OK, I've looked into nested parser. I pushed an example in recipes/custom_driver.py, and I've improved the documentation for custom driver. Can you have a look? I tried to make the example as close as possible to your use case.

I think that's the most flexible solution, since with a plugin there's always the risk that things get imported in the wrong order, whereas with a custom driver your code is guaranteed to run first. I think that's the right solution, but if after looking into the new documentation and example you think a --plugin flag would be much better I can add that, too.

gares commented 3 years ago

Thanks, I'll look at it more carefully, but after a quick look I still don't get how you go back to he host language from, say, CLexer. For example in https://github.com/cpitclaudel/alectryon/blob/95a31c4232e71047a64956976622969df9226381/recipes/custom_highlighting.v#L54 you nest C inside Gallina, but no Gallina inside C.

gares commented 3 years ago

As a reference, see the second code block here: https://lpcic.github.io/coq-elpi/tutorial_coq_elpi_HOAS.html#quotations-and-antiquotations

cpitclaudel commented 3 years ago

you nest C inside Gallina, but no Gallina inside C.

Would it not work to mark the Gallina-inside-ELPI tokens as "other"? IOW, you don't get back into Gallina from ELPI; instead, you mark all Gallina beforehand. Would that work?

gares commented 2 years ago

Now I recall what my problem was. In order to use using you need to find the end of the embedded language. You do:

            ('(C)(:[{][{])(.+?)([}][}])',
             bygroups(token.Keyword, token.Operator, using(CLexer), token.Operator)),

but this does not work for me since C:{{ bla {{ more }} extra }} would run CLexer on bla and more but not extra. So, unless python regex can count, I need to use the pygments stack machine, I believe.

cpitclaudel commented 2 years ago

Thanks, you're right, and sorry for being a bit slow at this.

I think your approach is likely to be the best there is. What you could do, for sure, is a three-step process: first use a simple lexer that tags each bit of code as Coq or ELPI, and then use two nested DelegatingLexers to highlight both of these separately. But that would be neither much simpler nor cleaner, and worse, it's arguably a bit less correct, because each individual parser sees a truncated version of the source (if you have Definition a := lp:{{ xyz {{ Some n }} abc }}, what the Coq lexer will see is Definition a := Some n ., and what the ELPI lexer will see is xyz abc, and neither of those are "right" (in corner cases that might even confuse the lexers entirely, for example in Definition b := lp:X. the Coq lexer would see an invalid sentence Definition b := .

So your approach is good, I think. I will leave specific comments inline.
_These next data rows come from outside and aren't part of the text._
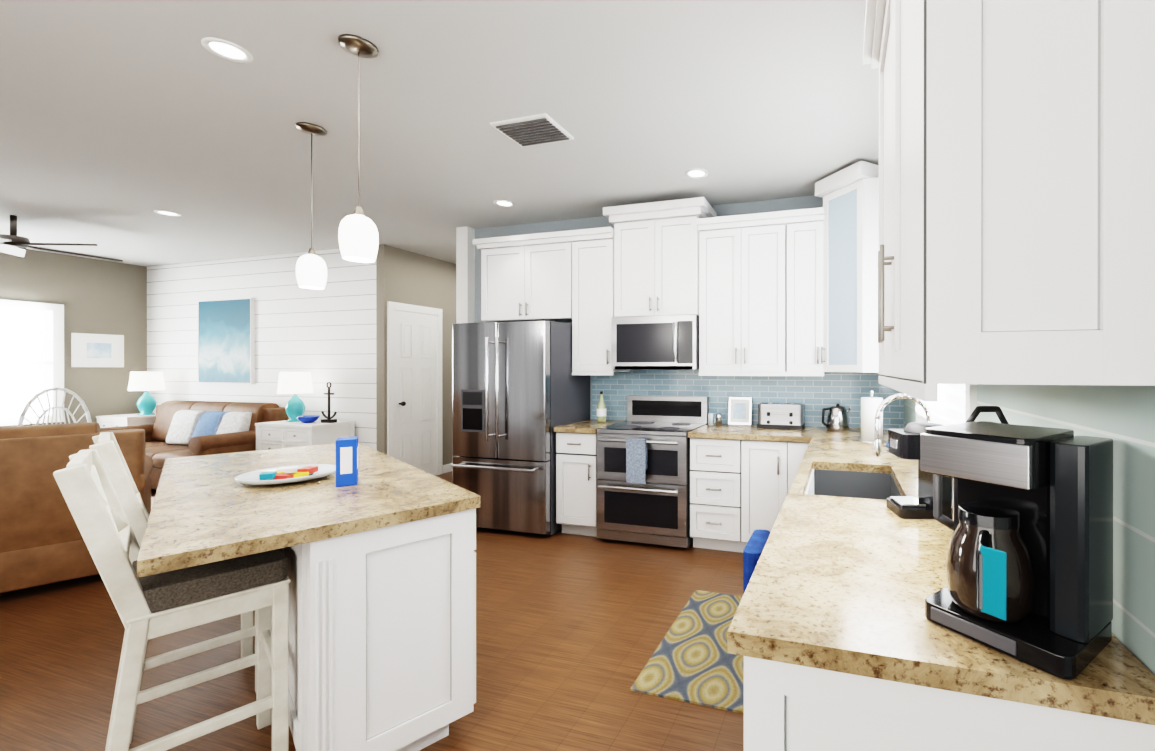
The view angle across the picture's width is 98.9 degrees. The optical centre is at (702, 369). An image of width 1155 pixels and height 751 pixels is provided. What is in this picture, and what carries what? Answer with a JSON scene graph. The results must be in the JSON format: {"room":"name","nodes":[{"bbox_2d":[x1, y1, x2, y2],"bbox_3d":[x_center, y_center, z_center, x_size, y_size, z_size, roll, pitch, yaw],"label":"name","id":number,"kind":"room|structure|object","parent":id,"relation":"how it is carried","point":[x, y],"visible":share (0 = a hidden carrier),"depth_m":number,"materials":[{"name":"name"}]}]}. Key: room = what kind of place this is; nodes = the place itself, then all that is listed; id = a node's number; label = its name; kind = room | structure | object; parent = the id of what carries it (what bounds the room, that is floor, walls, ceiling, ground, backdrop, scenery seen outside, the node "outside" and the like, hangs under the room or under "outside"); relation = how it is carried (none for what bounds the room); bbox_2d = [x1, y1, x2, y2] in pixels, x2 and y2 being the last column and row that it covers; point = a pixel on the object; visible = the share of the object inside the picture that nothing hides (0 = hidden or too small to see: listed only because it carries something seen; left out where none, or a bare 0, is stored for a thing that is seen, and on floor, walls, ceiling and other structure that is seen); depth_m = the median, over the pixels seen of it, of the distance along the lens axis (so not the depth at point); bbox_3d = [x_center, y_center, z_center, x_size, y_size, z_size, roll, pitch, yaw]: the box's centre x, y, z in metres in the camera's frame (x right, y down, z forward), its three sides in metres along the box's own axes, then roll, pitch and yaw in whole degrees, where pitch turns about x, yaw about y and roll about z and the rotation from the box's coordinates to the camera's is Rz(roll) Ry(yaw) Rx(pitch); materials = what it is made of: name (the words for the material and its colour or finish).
{"room":"kitchen","nodes":[
{"label":"kitchen","id":0,"kind":"room"},
{"bbox_2d":[0,249,146,426],"bbox_3d":[-8.994,-0.034,3.242,0.120,2.850,7.740,0,0,16],"label":"wall","id":1,"kind":"structure","parent":0,"point":[94,296],"depth_m":6.32,"materials":[{"name":"beige paint"}]},
{"bbox_2d":[0,299,63,425],"bbox_3d":[-8.316,-0.082,5.294,0.034,1.480,1.640,0,0,16],"label":"window","id":2,"kind":"structure","parent":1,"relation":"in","point":[31,349],"depth_m":5.83,"materials":[{"name":"white glass"}]},
{"bbox_2d":[71,333,123,366],"bbox_3d":[-8.002,-0.253,6.369,0.033,0.440,0.460,0,0,16],"label":"picture frame","id":3,"kind":"object","parent":1,"relation":"attached to","point":[97,350],"visible":1,"depth_m":6.35,"materials":[{"name":"white"}]},
{"bbox_2d":[147,249,376,449],"bbox_3d":[-5.841,-0.038,6.293,4.230,2.850,0.120,0,0,16],"label":"wall","id":4,"kind":"structure","parent":0,"point":[326,334],"depth_m":6.08,"materials":[{"name":"white wood"}]},
{"bbox_2d":[198,298,254,383],"bbox_3d":[-6.282,-0.373,6.334,1.024,1.104,0.043,0,0,16],"label":"painting","id":5,"kind":"object","parent":4,"relation":"attached to","point":[226,340],"visible":1,"depth_m":6.30,"materials":[{"name":"blue"}]},
{"bbox_2d":[0,471,743,750],"bbox_3d":[-3.878,1.421,2.787,10.200,0.060,9.720,0,0,16],"label":"floor","id":6,"kind":"structure","parent":0,"point":[572,630],"depth_m":2.30,"materials":[{"name":"brown wood"}]},
{"bbox_2d":[17,387,91,425],"bbox_3d":[-7.319,0.783,5.267,0.526,1.186,0.648,0,0,1],"label":"chair","id":7,"kind":"object","parent":6,"relation":"on","point":[35,397],"visible":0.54,"depth_m":5.25,"materials":[{"name":"white wood"}]},
{"bbox_2d":[0,422,152,592],"bbox_3d":[-4.800,0.872,2.871,0.980,1.039,1.970,0,0,43],"label":"loveseat","id":8,"kind":"object","parent":6,"relation":"on","point":[42,542],"visible":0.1,"depth_m":2.96,"materials":[{"name":"brown leather"}]},
{"bbox_2d":[96,413,155,427],"bbox_3d":[-7.579,0.997,6.441,0.650,0.780,0.509,0,0,16],"label":"side table","id":9,"kind":"object","parent":6,"relation":"on","point":[105,421],"visible":0.27,"depth_m":6.25,"materials":[{"name":"white wood"}]},
{"bbox_2d":[128,372,164,414],"bbox_3d":[-7.440,0.316,6.436,0.330,0.580,0.330,0,0,16],"label":"table lamp","id":10,"kind":"object","parent":9,"relation":"on","point":[146,403],"visible":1,"depth_m":6.37,"materials":[{"name":"teal glass"}]},
{"bbox_2d":[53,449,289,750],"bbox_3d":[-1.724,0.826,1.597,0.410,1.137,0.486,0,0,41],"label":"bar chair","id":11,"kind":"object","parent":6,"relation":"on","point":[156,605],"visible":0.94,"depth_m":1.50,"materials":[{"name":"paint"}]},
{"bbox_2d":[89,432,255,743],"bbox_3d":[-2.191,0.826,2.031,0.410,1.137,0.486,0,0,39],"label":"bar chair","id":12,"kind":"object","parent":6,"relation":"on","point":[106,446],"visible":0.23,"depth_m":1.82,"materials":[{"name":"paint"}]},
{"bbox_2d":[100,400,289,489],"bbox_3d":[-6.210,0.898,5.813,2.270,0.980,0.950,0,0,16],"label":"sofa","id":13,"kind":"object","parent":6,"relation":"on","point":[177,428],"depth_m":5.75,"materials":[{"name":"brown leather"}]},
{"bbox_2d":[255,420,354,449],"bbox_3d":[-4.607,0.998,5.577,0.880,0.780,0.509,0,0,16],"label":"side table","id":14,"kind":"object","parent":6,"relation":"on","point":[278,434],"visible":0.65,"depth_m":5.40,"materials":[{"name":"white wood"}]},
{"bbox_2d":[277,372,312,421],"bbox_3d":[-4.800,0.317,5.668,0.330,0.580,0.330,0,0,16],"label":"table lamp","id":15,"kind":"object","parent":14,"relation":"on","point":[294,383],"visible":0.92,"depth_m":5.59,"materials":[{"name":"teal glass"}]},
{"bbox_2d":[296,415,319,422],"bbox_3d":[-4.521,0.570,5.514,0.220,0.075,0.220,0,0,16],"label":"bowl","id":16,"kind":"object","parent":14,"relation":"on","point":[308,419],"visible":1,"depth_m":5.47,"materials":[{"name":"blue ceramic"}]},
{"bbox_2d":[321,382,336,422],"bbox_3d":[-4.297,0.373,5.532,0.226,0.467,0.080,0,0,16],"label":"statue","id":17,"kind":"object","parent":14,"relation":"on","point":[329,419],"visible":1,"depth_m":5.52,"materials":[{"name":"brown metal"}]},
{"bbox_2d":[288,510,475,750],"bbox_3d":[-1.751,0.957,2.326,1.985,0.870,1.341,0,0,16],"label":"kitchen island","id":18,"kind":"object","parent":6,"relation":"on","point":[381,554],"depth_m":1.64,"materials":[{"name":"painted wood"},{"name":"granite"}]},
{"bbox_2d":[137,442,480,581],"bbox_3d":[-1.866,0.501,2.208,2.178,0.042,1.666,0,0,16],"label":"island countertop","id":19,"kind":"structure","parent":18,"relation":"on","point":[200,514],"depth_m":1.69,"materials":[{"name":"beige stone"}]},
{"bbox_2d":[234,464,335,484],"bbox_3d":[-1.810,0.458,2.107,0.350,0.042,0.350,0,0,16],"label":"tray","id":20,"kind":"object","parent":19,"relation":"on","point":[286,474],"visible":1,"depth_m":2.08,"materials":[{"name":"white ceramic"}]},
{"bbox_2d":[336,436,357,486],"bbox_3d":[-1.496,0.384,2.025,0.071,0.190,0.100,0,0,-32],"label":"carton","id":21,"kind":"object","parent":19,"relation":"on","point":[346,461],"visible":1,"depth_m":1.99,"materials":[{"name":"blue cardboard"}]},
{"bbox_2d":[451,321,589,534],"bbox_3d":[-1.631,0.492,4.351,0.930,1.795,0.805,0,0,16],"label":"fridge","id":22,"kind":"object","parent":6,"relation":"on","point":[520,391],"visible":0.9,"depth_m":4.02,"materials":[{"name":"grey metal"}]},
{"bbox_2d":[556,433,597,536],"bbox_3d":[-0.953,0.952,4.249,0.380,0.875,0.623,0,0,16],"label":"base cabinet","id":23,"kind":"object","parent":6,"relation":"on","point":[576,456],"depth_m":3.96,"materials":[{"name":"white wood"}]},
{"bbox_2d":[554,419,624,432],"bbox_3d":[-0.957,0.494,4.236,0.390,0.040,0.647,0,0,16],"label":"countertop","id":24,"kind":"structure","parent":23,"relation":"on","point":[591,426],"depth_m":4.02,"materials":[{"name":"beige stone"}]},
{"bbox_2d":[597,391,605,421],"bbox_3d":[-0.921,0.336,4.394,0.087,0.275,0.087,0,0,16],"label":"oil bottle","id":25,"kind":"object","parent":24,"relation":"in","point":[601,411],"visible":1,"depth_m":4.36,"materials":[{"name":"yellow glass"}]},
{"bbox_2d":[597,395,708,547],"bbox_3d":[-0.405,0.815,4.036,0.760,1.150,0.726,0,0,16],"label":"range","id":26,"kind":"object","parent":6,"relation":"on","point":[643,473],"visible":0.94,"depth_m":3.77,"materials":[{"name":"grey metal"}]},
{"bbox_2d":[630,590,743,713],"bbox_3d":[0.111,1.387,2.465,0.600,0.010,0.970,0,0,16],"label":"kitchen rug","id":27,"kind":"object","parent":6,"relation":"on","point":[692,660],"visible":0.5,"depth_m":2.27,"materials":[{"name":"yellow fabric"}]},
{"bbox_2d":[688,423,825,560],"bbox_3d":[0.451,0.932,3.841,0.961,0.915,0.623,0,0,16],"label":"base cabinet","id":28,"kind":"object","parent":6,"relation":"on","point":[740,475],"depth_m":3.58,"materials":[{"name":"white wood"}]},
{"bbox_2d":[708,413,713,425],"bbox_3d":[0.073,0.421,4.105,0.052,0.105,0.051,0,0,16],"label":"shaker","id":29,"kind":"object","parent":28,"relation":"on","point":[710,415],"depth_m":4.08,"materials":[{"name":"white ceramic"}]},
{"bbox_2d":[716,413,721,425],"bbox_3d":[0.140,0.421,4.086,0.052,0.105,0.051,0,0,16],"label":"shaker","id":30,"kind":"object","parent":28,"relation":"on","point":[718,419],"depth_m":4.06,"materials":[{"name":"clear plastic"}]},
{"bbox_2d":[728,397,751,424],"bbox_3d":[0.327,0.356,4.154,0.200,0.234,0.049,0,0,16],"label":"photo frame","id":31,"kind":"object","parent":28,"relation":"on","point":[740,411],"visible":0.95,"depth_m":4.14,"materials":[{"name":"white metal"}]},
{"bbox_2d":[757,403,804,428],"bbox_3d":[0.646,0.375,3.944,0.370,0.197,0.190,0,0,16],"label":"toaster","id":32,"kind":"object","parent":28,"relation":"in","point":[782,415],"visible":1,"depth_m":3.87,"materials":[{"name":"metal"}]},
{"bbox_2d":[790,453,917,496],"bbox_3d":[0.770,0.934,2.143,0.660,0.915,0.750,0,0,16],"label":"base cabinet","id":33,"kind":"object","parent":6,"relation":"on","point":[852,474],"depth_m":2.43,"materials":[{"name":"white stone"}]},
{"bbox_2d":[766,489,950,556],"bbox_3d":[0.580,0.935,1.490,0.660,0.915,0.610,0,0,16],"label":"countertop","id":34,"kind":"structure","parent":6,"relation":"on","point":[838,518],"depth_m":1.47,"materials":[{"name":"white stone"}]},
{"bbox_2d":[886,422,950,518],"bbox_3d":[0.747,0.326,1.607,0.220,0.302,0.160,0,0,1],"label":"pod coffee maker","id":35,"kind":"object","parent":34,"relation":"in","point":[904,443],"visible":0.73,"depth_m":1.56,"materials":[{"name":"black"}]},
{"bbox_2d":[806,433,917,460],"bbox_3d":[0.991,0.933,2.904,0.660,0.915,0.835,0,0,16],"label":"base cabinet","id":36,"kind":"object","parent":6,"relation":"on","point":[820,445],"depth_m":2.90,"materials":[{"name":"white stone"}]},
{"bbox_2d":[822,404,850,430],"bbox_3d":[1.056,0.370,3.784,0.236,0.208,0.176,0,0,-4],"label":"kettle","id":37,"kind":"object","parent":36,"relation":"on","point":[837,418],"visible":1,"depth_m":3.73,"materials":[{"name":"metal"}]},
{"bbox_2d":[858,390,885,443],"bbox_3d":[1.117,0.305,3.166,0.168,0.339,0.168,0,0,16],"label":"paper towel","id":38,"kind":"object","parent":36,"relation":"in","point":[870,405],"visible":0.88,"depth_m":3.12,"materials":[{"name":"white paper"}]},
{"bbox_2d":[727,541,1154,750],"bbox_3d":[0.439,0.936,1.002,0.660,0.915,0.405,0,0,16],"label":"base cabinet","id":39,"kind":"object","parent":6,"relation":"on","point":[837,639],"depth_m":0.84,"materials":[{"name":"white"}]},
{"bbox_2d":[933,406,1008,534],"bbox_3d":[0.706,0.285,1.244,0.221,0.383,0.160,0,0,-4],"label":"carafe","id":40,"kind":"object","parent":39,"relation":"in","point":[939,516],"visible":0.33,"depth_m":1.24,"materials":[{"name":"black plastic"}]},
{"bbox_2d":[920,422,1112,679],"bbox_3d":[0.561,0.295,0.879,0.256,0.365,0.242,0,0,-36],"label":"coffee maker","id":41,"kind":"object","parent":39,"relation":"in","point":[1029,565],"visible":1,"depth_m":0.82,"materials":[{"name":"black plastic"}]},
{"bbox_2d":[376,245,455,464],"bbox_3d":[-3.493,-0.038,6.579,0.120,2.850,1.980,0,0,16],"label":"wall","id":42,"kind":"structure","parent":0,"point":[406,277],"depth_m":5.99,"materials":[{"name":"beige paint"}]},
{"bbox_2d":[387,301,442,474],"bbox_3d":[-3.542,0.292,6.005,0.109,2.191,0.790,0,0,16],"label":"door","id":43,"kind":"structure","parent":42,"relation":"attached to","point":[414,389],"depth_m":6.00,"materials":[{"name":"white wood"}]},
{"bbox_2d":[443,463,452,472],"bbox_3d":[-3.311,1.331,6.964,0.014,0.110,1.139,0,0,16],"label":"baseboard","id":44,"kind":"structure","parent":42,"relation":"attached to","point":[447,468],"depth_m":6.48,"materials":[{"name":"white"}]},
{"bbox_2d":[0,0,878,266],"bbox_3d":[-3.878,-1.489,2.783,10.200,0.060,9.720,0,0,16],"label":"ceiling","id":45,"kind":"structure","parent":0,"point":[121,121],"depth_m":2.75,"materials":[{"name":"grey paint"}]},
{"bbox_2d":[0,215,122,261],"bbox_3d":[-6.514,-1.313,4.603,1.361,0.295,1.298,0,0,16],"label":"ceiling fan","id":46,"kind":"object","parent":45,"relation":"hanging from","point":[12,243],"visible":1,"depth_m":4.57,"materials":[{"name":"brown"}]},
{"bbox_2d":[154,210,180,216],"bbox_3d":[-4.981,-1.458,4.478,0.169,0.006,0.169,0,0,7],"label":"recessed light","id":47,"kind":"object","parent":45,"relation":"in","point":[168,213],"depth_m":4.47,"materials":[{"name":"white plastic"}]},
{"bbox_2d":[201,37,252,62],"bbox_3d":[-2.164,-1.455,2.192,0.169,0.006,0.169,0,0,10],"label":"recessed light","id":48,"kind":"object","parent":45,"relation":"in","point":[227,50],"depth_m":2.19,"materials":[{"name":"white"}]},
{"bbox_2d":[296,122,326,288],"bbox_3d":[-2.361,-0.977,2.905,0.150,0.963,0.150,0,0,16],"label":"pendant light","id":49,"kind":"object","parent":45,"relation":"hanging from","point":[311,270],"visible":1,"depth_m":2.87,"materials":[{"name":"white glass"}]},
{"bbox_2d":[338,34,378,262],"bbox_3d":[-1.545,-0.976,2.161,0.150,0.963,0.150,0,0,16],"label":"pendant light","id":50,"kind":"object","parent":45,"relation":"hanging from","point":[358,237],"visible":1,"depth_m":2.12,"materials":[{"name":"white glass"}]},
{"bbox_2d":[494,200,514,206],"bbox_3d":[-1.736,-1.457,4.215,0.169,0.006,0.169,0,0,10],"label":"recessed light","id":51,"kind":"object","parent":45,"relation":"in","point":[504,203],"depth_m":4.22,"materials":[{"name":"white"}]},
{"bbox_2d":[490,113,573,146],"bbox_3d":[-1.030,-1.449,2.928,0.380,0.020,0.300,0,0,16],"label":"ceiling vent","id":52,"kind":"object","parent":45,"relation":"in","point":[537,129],"visible":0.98,"depth_m":2.89,"materials":[{"name":"white metal"}]},
{"bbox_2d":[685,169,707,178],"bbox_3d":[-0.042,-1.457,3.570,0.169,0.006,0.169,0,0,7],"label":"recessed light","id":53,"kind":"object","parent":45,"relation":"in","point":[692,173],"depth_m":3.57,"materials":[{"name":"white"}]},
{"bbox_2d":[456,226,474,322],"bbox_3d":[-2.136,-0.038,6.017,0.140,2.850,2.300,0,0,16],"label":"wall","id":54,"kind":"structure","parent":0,"point":[465,277],"depth_m":4.92,"materials":[{"name":"white paint"}]},
{"bbox_2d":[475,196,822,426],"bbox_3d":[-0.300,-0.036,4.452,4.260,2.850,0.120,0,0,16],"label":"wall","id":55,"kind":"structure","parent":0,"point":[794,203],"depth_m":4.62,"materials":[{"name":"grey"}]},
{"bbox_2d":[473,227,629,374],"bbox_3d":[-1.416,-0.588,4.501,1.428,1.275,0.393,0,0,16],"label":"upper cabinet","id":56,"kind":"object","parent":55,"relation":"attached to","point":[559,276],"depth_m":4.31,"materials":[{"name":"white wood"}]},
{"bbox_2d":[613,204,704,316],"bbox_3d":[-0.352,-0.888,4.217,0.760,0.872,0.342,0,0,16],"label":"upper cabinet","id":57,"kind":"object","parent":55,"relation":"attached to","point":[653,251],"depth_m":4.05,"materials":[{"name":"white wood"}]},
{"bbox_2d":[612,315,698,368],"bbox_3d":[-0.366,-0.225,4.170,0.756,0.446,0.442,0,0,16],"label":"microwave","id":58,"kind":"object","parent":57,"relation":"attached to","point":[657,342],"visible":0.96,"depth_m":4.00,"materials":[{"name":"grey metal"}]},
{"bbox_2d":[592,369,899,428],"bbox_3d":[0.268,-0.013,4.222,2.760,0.975,0.006,0,0,16],"label":"tile backsplash","id":59,"kind":"structure","parent":55,"relation":"attached to","point":[816,393],"depth_m":4.17,"materials":[{"name":"blue tile"}]},
{"bbox_2d":[693,207,820,375],"bbox_3d":[0.491,-0.588,3.947,1.000,1.275,0.393,0,0,16],"label":"upper cabinet","id":60,"kind":"object","parent":55,"relation":"attached to","point":[757,276],"depth_m":3.81,"materials":[{"name":"white wood"}]},
{"bbox_2d":[821,160,868,375],"bbox_3d":[1.026,-0.707,3.507,0.291,1.445,0.286,0,0,16],"label":"upper cabinet","id":61,"kind":"object","parent":55,"relation":"attached to","point":[844,193],"depth_m":3.47,"materials":[{"name":"white wood"}]},
{"bbox_2d":[869,163,872,372],"bbox_3d":[1.232,-0.705,3.623,0.600,1.450,0.600,0,0,16],"label":"upper cabinet","id":62,"kind":"object","parent":55,"relation":"attached to","point":[870,164],"depth_m":3.33,"materials":[{"name":"white wood"}]},
{"bbox_2d":[1112,633,1154,674],"bbox_3d":[0.638,-0.030,0.264,0.120,2.850,7.400,0,0,16],"label":"wall","id":63,"kind":"structure","parent":0,"point":[1132,652],"depth_m":0.83,"materials":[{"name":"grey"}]},
{"bbox_2d":[916,384,976,424],"bbox_3d":[1.165,-0.333,2.401,0.059,1.390,1.380,0,0,16],"label":"window","id":64,"kind":"structure","parent":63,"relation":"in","point":[956,404],"depth_m":2.04,"materials":[{"name":"white glass"}]},
{"bbox_2d":[873,0,1154,401],"bbox_3d":[0.685,-0.577,1.275,0.339,1.260,1.071,0,0,16],"label":"upper cabinet","id":65,"kind":"object","parent":63,"relation":"attached to","point":[989,218],"depth_m":0.78,"materials":[{"name":"white wood"}]},
{"bbox_2d":[900,384,1154,673],"bbox_3d":[1.052,-0.010,1.914,0.006,0.975,4.000,0,0,16],"label":"tile backsplash","id":66,"kind":"structure","parent":63,"relation":"attached to","point":[1122,417],"depth_m":0.84,"materials":[{"name":"tile"}]}
]}
cpitclaudel commented 2 years ago

Yup, just went through everything. I think your approach works nicely, and I can't think of something much smoother.

gares commented 2 years ago

Thanks for all the help, I could move to a custom driver: https://github.com/LPCIC/coq-elpi/pull/283 Looking forward to a release including --pygments-style, so that I can drop the ugly pinning.

cpitclaudel commented 2 years ago

Woohoo! Thanks so much for your patience and for helping me understand the issue(s) :) The new tutorials look great.